Читать книгу На дальних берегах. Первая книга. Тринадцатый год. Часть третья - Вадим Барташ - Страница 6

Глава пятая

Оглавление

– Так куды ж ехать-то, а-а-а? – повернувшись в пол корпуса спросил плутоватого вида извозчик татарин с турецкой феской на голове у разместившихся в экипаже Сурикова и Ангелины. Говор у извозчика оказался с небольшим акцентом и певучий. А ещё у него сверкнули во рту золотые фиксы.

– Поедем вдоль речки Булак и до озера Ближний Кабан, – ответила извозчику Ангелина.

– А по Правой или Левой Булакской набережной? – уточнился извозчик.

– По Левой. И затем до Поперечной Екатеринской, а уж там я поточнее подскажу.

В Казани в то время даже по сравнению с соседними городами Поволжья развелось уйма церквей и монастырей, и, казалось, что в ней живут одни православные. Но это было не совсем так. Даже по прошествию почти четырёх веков нахождения города в составе Российского государства местный татарский колорит проглядывал то тут, то там. Кое где встречались очень старые постройки. Но самой большой гордостью местного мусульманского населения была соборная мечеть аль-Марджани. Её возвели по личному разрешению ещё Екатерины II в 1776-1770 годах, когда просвещённая матушка государыня впервые провозгласила политику веротерпимости в Российской империи и мусульманское население перестали насильственно крестить.

Мечеть аль-Марджани была двухэтажной и её выстроили в татарском стиле с минаретом на крыше. В то время это была единственная соборная мечеть в Казани (да и во всей ближайшей округе).

Какое-то время ехали молча. Наконец Суриков не вытерпел:

– И к кому мы сейчас едем, Ангелина Григорьевна?

– К младшему брату моего деда.

– А где он проживает?

– Он живёт неподалеку от озера Кабан. Мама ему просила передать посылку. Придётся добираться до пригорода.

– А мы успеем?

– Думаю, что успеем. Этот пригород находится от Казани всего в каких-то полутора верстах, а может и поменьше. Это небольшая слобода, в которой проживают кряшены.

– Вот сказать честно, я о них раньше мало что слышал. А если уж откровенно, то совсем почти ничего не слышал. И если это возможно, пока мы направляемся в их слободу, вы бы меня просветили и, хотя бы, что-нибудь да рассказали бы об этих кряшенах, Ангелина Григорьевна? Рассеяли бы, так сказать, мою дремучесть, – попросил Ангелину Суриков. – Вы хотите, чтобы я вам о них рассказала?

– Если вам не сложно!

Девушка пожала плечами:

– По правде сказать, я и сама о них не слишком то много знаю, Алексей Георгиевич.

– И всё же…

– Ну, хорошо. Дед мне, пока был жив, о них кое-что рассказывал. Да и брат его, который раньше часто наведывался в Симбирск и даже гостил у нас в Ставрополе пару раз, то же про них говорил. Ну и я отчасти – как вы понимаете – тоже считаю себя кряшенкой.

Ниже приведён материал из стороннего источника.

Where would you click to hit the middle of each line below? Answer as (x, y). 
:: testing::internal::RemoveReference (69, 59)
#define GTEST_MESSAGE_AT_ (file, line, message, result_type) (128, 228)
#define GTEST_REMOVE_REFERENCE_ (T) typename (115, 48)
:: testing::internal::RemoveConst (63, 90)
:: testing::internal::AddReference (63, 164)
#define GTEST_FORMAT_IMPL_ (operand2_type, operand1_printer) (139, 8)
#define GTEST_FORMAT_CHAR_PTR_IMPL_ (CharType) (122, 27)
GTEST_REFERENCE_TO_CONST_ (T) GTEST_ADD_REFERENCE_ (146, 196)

– И так, рассказывайте. Я вас слушаю!

– Ну, раз вы так хотите, хорошо! Расскажу…– уступила Сурикову Ангелина. – У всех кряшенов, насколько я знаю, русские имена, они православные, но говорят, как на русском, так и на татарском языках. Кое-кто из них считает, что они те же татары, а кто-то думает, что они всё-таки не татары, а отдельный народ. В этом на самом деле сложно разобраться. Доподлинно известно только то, что они в этих местах проживают уже много веков, и раньше кряшены в основном говорили исключительно на татарском языке, и песни у них, и сказки тоже были все сплошь татарские. А ещё в одежде и в облике своём они похожи скорее на татар, чем на русских. Ну и некоторые кряшены утверждают, что их предки покрестились ещё до правления Ивана Грозного, и даже до монгольского нашествия. Сделали они это якобы не по принуждению, а добровольно. И когда-то, как и нынешние волжские татары, они называли себя булгарами. Между прочим, некоторые татары так себя и сейчас величают. Но это в основном касается городских и образованных татар.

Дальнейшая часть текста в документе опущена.